• What you need to do: Please reproduce all entries word for word, leaving every image behind.

═════ Material provided ═════

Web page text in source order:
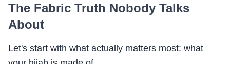
The Fabric Truth Nobody Talks
About
Let's start with what actually matters most: what
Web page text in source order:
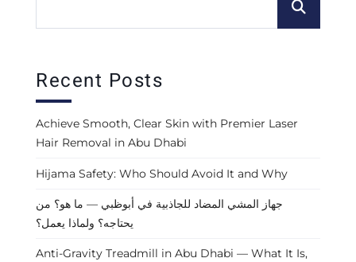
Recent Posts
Achieve Smooth, Clear Skin with Premier Laser
Hair Removal in Abu Dhabi
Hijama Safety: Who Should Avoid It and Why
جهاز المشي المضاد للجاذبية في أبوظبي — ما هو؟ من
يحتاجه؟ ولماذا يعمل؟
Anti-Gravity Treadmill in Abu Dhabi — What It Is,
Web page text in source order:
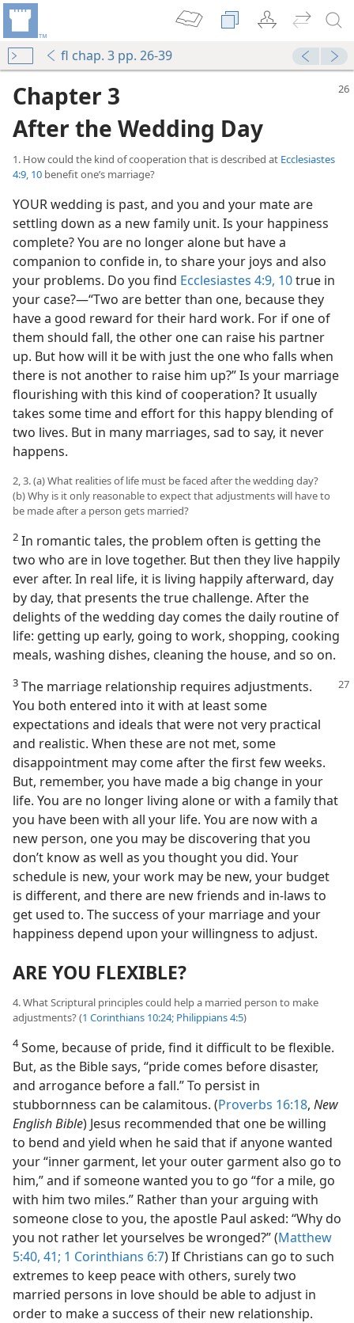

═════

• Worked solution:
Web page text in source order:
The Fabric Truth Nobody Talks
About
Let's start with what actually matters most: what
Web page text in source order:
Recent Posts
Achieve Smooth, Clear Skin with Premier Laser
Hair Removal in Abu Dhabi
Hijama Safety: Who Should Avoid It and Why
جهاز المشي المضاد للجاذبية في أبوظبي — ما هو؟ من
يحتاجه؟ ولماذا يعمل؟
Anti-Gravity Treadmill in Abu Dhabi — What It Is,
Web page text in source order:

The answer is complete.